Are you prepared for a cyberbreach?

people in business meeting

Every day, it seems, another cyberattack hits the news.

No one is safe. Hackers even recently launched assaults against the servers supporting the Pokemon Go game. That’s how common cyberattacks have become.

Still, many companies aren’t prepared to fend off cyberintruders. Recently, I joined Todd Waskelis, executive director, AT&T Security Consulting, for a webinar that examined why and how you should prepare for a cyberbreach.

The why part of the equation should be obvious. Organizations of all sizes and types face a growing variety of threats, from traditional distributed denial of service (DDoS) attacks to more concealed — and usually more damaging — ransomware.

In a survey we conducted in 2015, 62 percent of the responding businesses said they had been breached. Yet only 34 percent of the companies in the survey reported having an effective incident response plan, despite the fact that cyberattacks can literally take a business out of business by damaging its credibility and its bottom line.

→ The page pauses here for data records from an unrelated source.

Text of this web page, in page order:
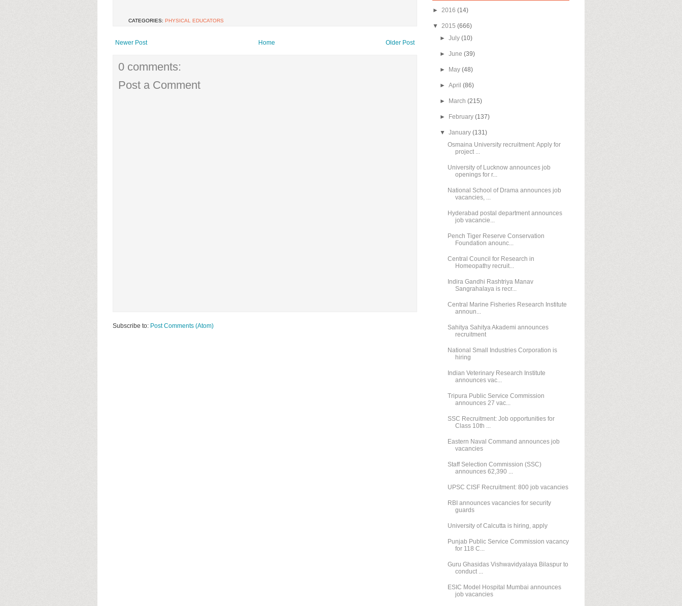
CATEGORIES: PHYSICAL EDUCATORS
Newer Post Older Post
Home
0 comments:
Post a Comment
Subscribe to: Post Comments (Atom)
► 2016 (14)
▼ 2015 (666)
►July(10)
►June(39)
► May(48)
►April(86)
► March(215)
► February(137)
▼January(131)
Osmaina University recruitment: Apply for
project ...
University of Lucknow announces job
openings for r...
National School of Drama announces job
vacancies, ...
Hyderabad postal department announces
job vacancie...
Pench Tiger Reserve Conservation
Foundation anounc...
Central Council for Research in
Homeopathy recruit...
Indira Gandhi Rashtriya Manav
Sangrahalaya is recr...
Central Marine Fisheries Research Institute
announ...
Sahitya Sahitya Akademi announces
recruitment
National Small Industries Corporation is
hiring
Indian Veterinary Research Institute
announces vac...
Tripura Public Service Commission
announces 27 vac...
SSC Recruitment: Job opportunities for
Class 10th ...
Eastern Naval Command announces job
vacancies
Staff Selection Commission (SSC)
announces 62,390 ...
UPSC CISF Recruitment: 800 job vacancies
RBI announces vacancies for security
guards
University of Calcutta is hiring, apply
Punjab Public Service Commission vacancy
for 118 C...
Guru Ghasidas Vishwavidyalaya Bilaspur to
conduct ...
ESIC Model Hospital Mumbai announces
job vacancies
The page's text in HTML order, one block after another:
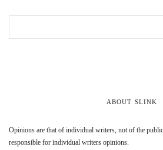
ABOUT SLINK
Opinions are that of individual writers, not of the
responsible for individual writers opinions.
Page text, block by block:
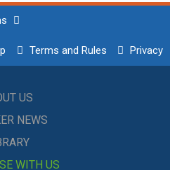
Terms and Rules Privacy
US
NEWS
WITH US
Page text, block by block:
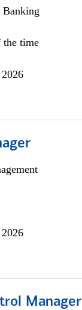
the time
Manager
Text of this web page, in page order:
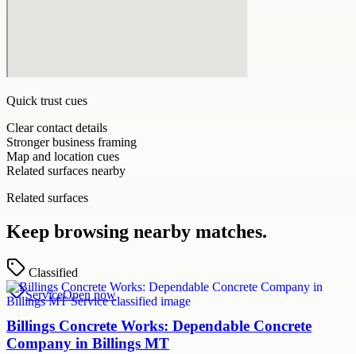
Quick trust cues
Clear contact details
Stronger business framing
Map and location cues
Related surfaces nearby
Related surfaces
Keep browsing nearby matches.
Classified
ServiceOpen now
Billings Concrete Works: Dependable Concrete
Company in Billings MT
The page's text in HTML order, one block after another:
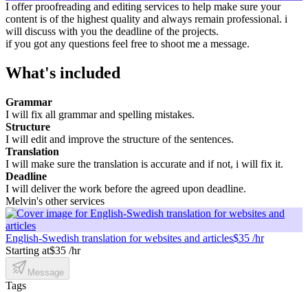
I offer proofreading and editing services to help make sure your
content is of the highest quality and always remain professional. i
will discuss with you the deadline of the projects.
if you got any questions feel free to shoot me a message.
What's included
Grammar
I will fix all grammar and spelling mistakes.
Structure
I will edit and improve the structure of the sentences.
Translation
I will make sure the translation is accurate and if not, i will fix it.
Deadline
I will deliver the work before the agreed upon deadline.
Melvin's other services
English-Swedish translation for websites and articles$35 /hr
Starting at$35 /hr
Message
Tags

Not If, But When: A CEO’s Guide to Cyberbreach Response from AT&T

Effective planning is the best protection

Malware protection, firewalls, segmentation to help protect traffic in transit, and other measures are all great defenses, especially when applied in a layered approach. But at the end of the day, as Todd emphasized during the webinar, you must have a plan to respond and recover in case an attack is successful.

Here are four steps to help you get started on your plan.

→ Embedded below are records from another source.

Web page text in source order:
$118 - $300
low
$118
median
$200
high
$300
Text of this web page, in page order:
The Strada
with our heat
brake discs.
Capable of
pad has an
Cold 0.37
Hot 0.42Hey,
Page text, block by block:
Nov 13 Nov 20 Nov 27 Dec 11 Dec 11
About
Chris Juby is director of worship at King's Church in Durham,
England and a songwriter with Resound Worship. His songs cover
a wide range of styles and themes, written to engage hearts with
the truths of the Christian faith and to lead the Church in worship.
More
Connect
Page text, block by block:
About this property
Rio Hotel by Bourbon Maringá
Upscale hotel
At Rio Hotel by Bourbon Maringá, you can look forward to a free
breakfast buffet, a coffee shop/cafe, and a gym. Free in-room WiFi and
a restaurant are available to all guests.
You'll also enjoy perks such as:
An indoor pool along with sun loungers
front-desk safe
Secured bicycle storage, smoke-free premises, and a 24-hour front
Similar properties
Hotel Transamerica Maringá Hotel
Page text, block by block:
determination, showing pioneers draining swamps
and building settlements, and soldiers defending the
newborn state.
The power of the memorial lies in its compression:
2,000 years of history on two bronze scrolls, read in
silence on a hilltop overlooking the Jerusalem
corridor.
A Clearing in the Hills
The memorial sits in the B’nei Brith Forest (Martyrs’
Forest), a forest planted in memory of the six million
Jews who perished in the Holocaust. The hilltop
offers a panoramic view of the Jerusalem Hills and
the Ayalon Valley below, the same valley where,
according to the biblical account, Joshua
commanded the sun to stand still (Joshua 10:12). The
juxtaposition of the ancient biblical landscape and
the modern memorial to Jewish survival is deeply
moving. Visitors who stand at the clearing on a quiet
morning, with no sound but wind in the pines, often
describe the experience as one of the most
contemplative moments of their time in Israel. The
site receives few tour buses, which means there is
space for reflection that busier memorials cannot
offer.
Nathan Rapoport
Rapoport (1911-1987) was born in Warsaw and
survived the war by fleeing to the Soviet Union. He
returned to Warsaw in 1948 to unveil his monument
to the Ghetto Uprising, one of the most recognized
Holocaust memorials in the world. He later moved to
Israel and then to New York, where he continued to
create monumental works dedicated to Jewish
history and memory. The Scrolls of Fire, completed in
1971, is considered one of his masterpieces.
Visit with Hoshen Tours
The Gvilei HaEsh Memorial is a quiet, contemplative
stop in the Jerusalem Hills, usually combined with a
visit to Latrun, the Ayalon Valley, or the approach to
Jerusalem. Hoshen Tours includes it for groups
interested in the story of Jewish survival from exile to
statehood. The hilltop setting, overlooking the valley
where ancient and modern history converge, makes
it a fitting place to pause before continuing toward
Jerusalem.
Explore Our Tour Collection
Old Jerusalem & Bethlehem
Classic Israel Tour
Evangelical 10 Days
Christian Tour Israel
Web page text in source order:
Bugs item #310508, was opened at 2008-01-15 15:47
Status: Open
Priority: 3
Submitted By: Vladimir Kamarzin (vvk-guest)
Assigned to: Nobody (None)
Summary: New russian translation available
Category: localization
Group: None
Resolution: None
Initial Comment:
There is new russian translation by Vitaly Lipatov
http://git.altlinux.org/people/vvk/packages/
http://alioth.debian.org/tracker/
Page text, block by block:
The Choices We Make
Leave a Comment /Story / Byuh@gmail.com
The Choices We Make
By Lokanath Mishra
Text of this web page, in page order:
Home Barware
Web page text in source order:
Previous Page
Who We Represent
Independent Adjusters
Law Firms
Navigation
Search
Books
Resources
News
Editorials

1. Evaluate your security needs

Todd explained that a good response plan is not one you pull out of a book or from an online resource, but one that is tailored to your organization.

To start, consider what your critical assets are, what processes and people could be impacted by a breach, what type of data you store, and what kind of impact having that data stolen or manipulated could have.

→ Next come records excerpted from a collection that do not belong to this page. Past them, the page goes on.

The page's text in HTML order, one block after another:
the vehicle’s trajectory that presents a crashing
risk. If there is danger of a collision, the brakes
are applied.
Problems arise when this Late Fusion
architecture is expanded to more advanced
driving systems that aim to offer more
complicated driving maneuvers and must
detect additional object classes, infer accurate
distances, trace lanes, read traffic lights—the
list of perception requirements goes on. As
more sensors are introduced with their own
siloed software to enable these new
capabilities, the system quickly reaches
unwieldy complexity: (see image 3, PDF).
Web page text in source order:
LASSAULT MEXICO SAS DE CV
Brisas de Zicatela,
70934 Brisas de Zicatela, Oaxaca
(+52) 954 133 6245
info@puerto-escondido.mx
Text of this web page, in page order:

2. Identify your resources

Next, make sure you have the proper resources in place to carry out your plan.

I find that one of the biggest obstacles to implementing an effective plan is figuring out who should be on the response team. Don’t leave it solely to your security team.

A breach won’t just affect the security staff; it will impact the entire company, so your response team should include representatives from across the business.

The legal team should be there to evaluate legal implications. Other members of the IT team should be there. Public relations and communications staff should be called in to help plan the public response to the breach. And your C-level team must be involved to provide leadership and a sense of control to the team.

3. Practice, practice, practice

Once you’ve identified the response team members, you must—as Todd likes to say—plan the work and work the plan. Don’t file away your plan on an internal website or shared drive and forget about until you need it. Practice.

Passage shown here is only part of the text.